**PROBLEM STATEMENT**
Your answer is to be the exact text of the lines from the one containing "montrer par de" through the final line of the entries, restated in full, with pictures omitted.
——
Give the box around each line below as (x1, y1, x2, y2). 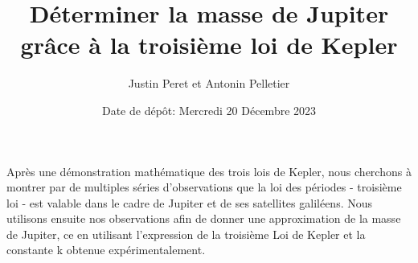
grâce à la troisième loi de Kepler (20, 28, 398, 61)
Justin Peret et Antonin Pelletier (128, 75, 290, 92)
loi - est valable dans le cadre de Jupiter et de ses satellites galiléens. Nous (6, 194, 373, 211)
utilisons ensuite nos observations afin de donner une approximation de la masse (6, 210, 401, 227)
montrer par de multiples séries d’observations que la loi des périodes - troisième (6, 179, 402, 195)
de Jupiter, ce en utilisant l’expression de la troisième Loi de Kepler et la (6, 225, 366, 242)
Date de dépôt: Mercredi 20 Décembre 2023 (101, 101, 317, 118)
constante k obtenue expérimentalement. (6, 241, 206, 258)
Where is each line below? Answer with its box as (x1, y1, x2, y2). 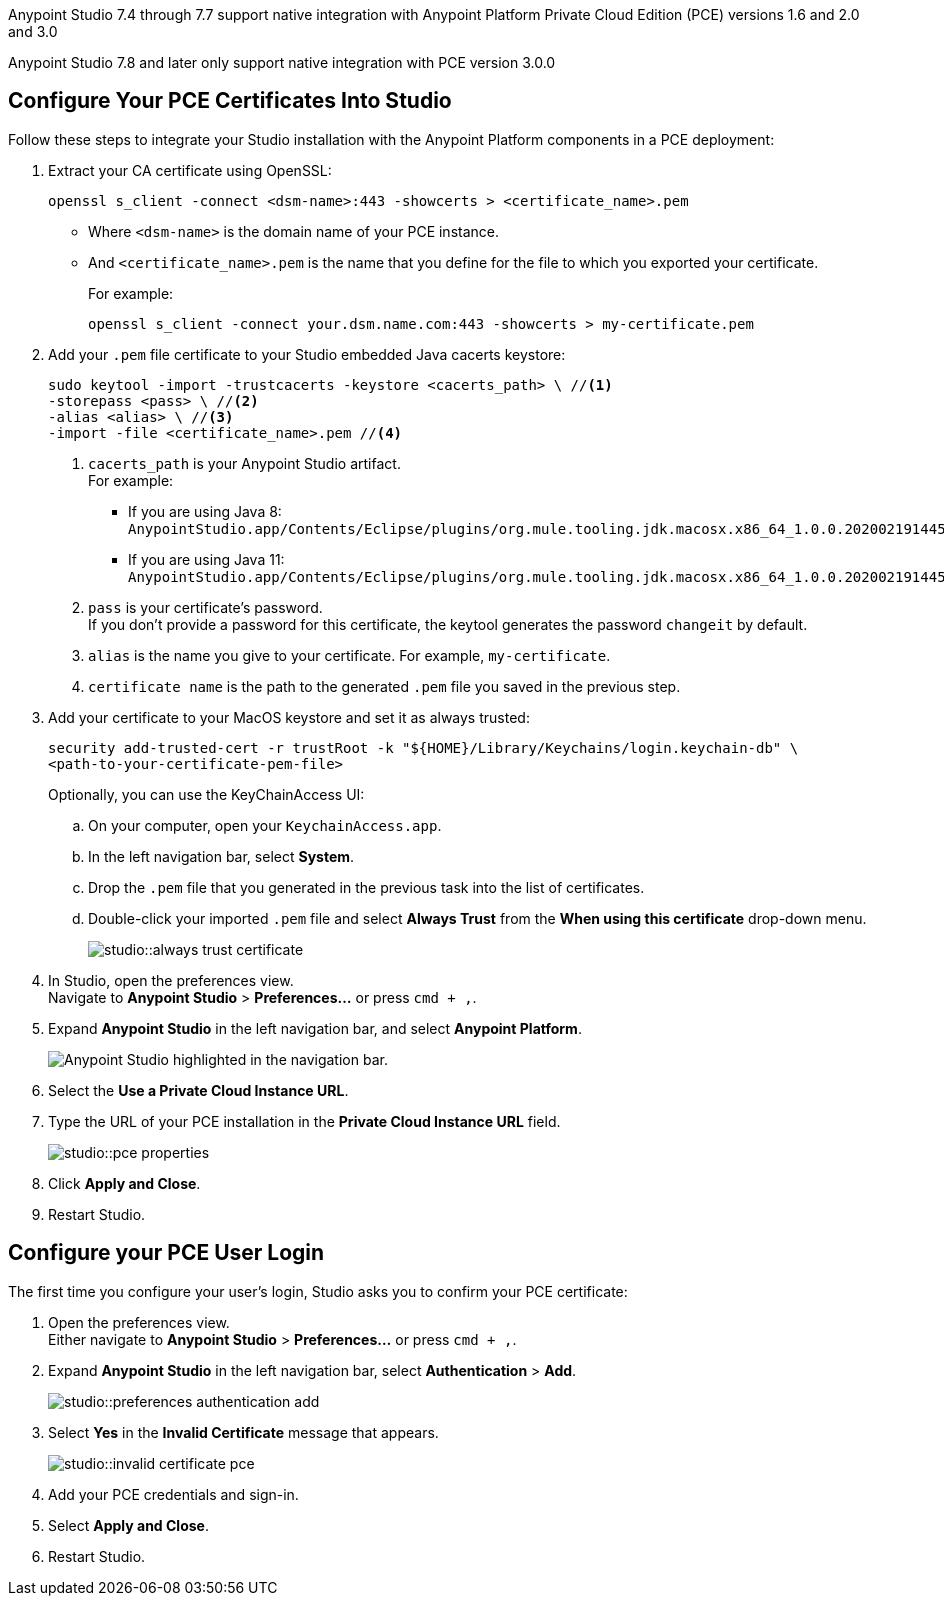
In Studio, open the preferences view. (48, 971, 294, 989)
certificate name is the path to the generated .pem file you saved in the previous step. (88, 677, 681, 695)
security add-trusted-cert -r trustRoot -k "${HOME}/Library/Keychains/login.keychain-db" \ (48, 739, 799, 756)
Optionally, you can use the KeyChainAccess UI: (48, 785, 365, 803)
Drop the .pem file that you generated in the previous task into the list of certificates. (88, 878, 645, 896)
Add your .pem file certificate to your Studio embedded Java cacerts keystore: (48, 345, 566, 363)
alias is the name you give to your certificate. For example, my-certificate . (88, 646, 611, 664)
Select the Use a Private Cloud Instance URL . (48, 1081, 349, 1099)
——
**COMPLETED TASK**
montrer par de multiples séries d’observations que la loi des périodes - troisième (6, 179, 402, 195)
de Jupiter, ce en utilisant l’expression de la troisième Loi de Kepler et la (6, 225, 366, 242)
Date de dépôt: Mercredi 20 Décembre 2023 (101, 101, 317, 118)
constante k obtenue expérimentalement. (6, 241, 206, 258)
Where is each line below? Answer with its box as (x1, y1, x2, y2). 
In Studio, open the preferences view. (48, 971, 294, 989)
certificate name is the path to the generated .pem file you saved in the previous step. (88, 677, 681, 695)
security add-trusted-cert -r trustRoot -k "${HOME}/Library/Keychains/login.keychain-db" \ (48, 739, 799, 756)
Optionally, you can use the KeyChainAccess UI: (48, 785, 365, 803)
Drop the .pem file that you generated in the previous task into the list of certificates. (88, 878, 645, 896)
Add your .pem file certificate to your Studio embedded Java cacerts keystore: (48, 345, 566, 363)
alias is the name you give to your certificate. For example, my-certificate . (88, 646, 611, 664)
Select the Use a Private Cloud Instance URL . (48, 1081, 349, 1099)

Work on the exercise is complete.